With the combination of livestock industrialization and possibly lower standards of regulation than in developed countries, the question arises as to what is happening to animal welfare. The discussion in Chapter 2 suggests that livestock industrialization is in fact most advanced among the four study countries in Brazil and Thailand, the same countries that are fast-growing livestock exporters, including exports to the developed countries. The discussion in Chapter 3 argues that it is also in Brazil and Thailand where animal welfare is an active concern of industrial producers and their regulators. Exporters of livestock products to the EU, for example, need to be particularly careful to avoid abuses, as these can have nasty repercussions in terms of market access. In a protectionist climate, it could be argued that they are even more subject to being called to account than are domestic producers in many parts of Europe.

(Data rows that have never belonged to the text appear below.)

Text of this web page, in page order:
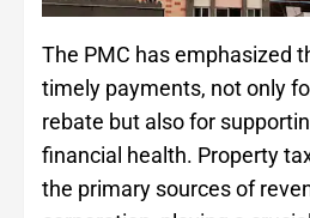
The PMC has emphasized
timely payments, not only
rebate but also for
financial health. Property
the primary sources of
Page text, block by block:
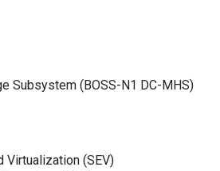
Subsystem (BOSS-N1 DC-MHS)
Virtualization (SEV)
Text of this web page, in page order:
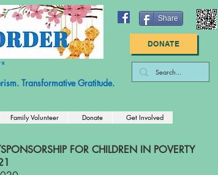
Tax ID: 83-2789447
Transformative Gratitude.
Share
DONATE
Family Volunteer Donate Get Involved
FOR CHILDREN IN POVERTY

Animal welfare issues become more problematic where there is no export industry to enforce compliance with welfare norms, and where industrialization is nonetheless occurring for the domestic market. The surveys did not observe any egregious abuses of welfare, but did note the use of battery cages for poultry in both India and the Philippines, and sow crates on the larger farms in the latter. It is to be anticipated that animal welfare problems will become worse among producers serving the domestic market, as the concentration of animals increases on shrinking land bases, animal disease such as FMD spread, and management decision-making becomes more removed from a family farming context.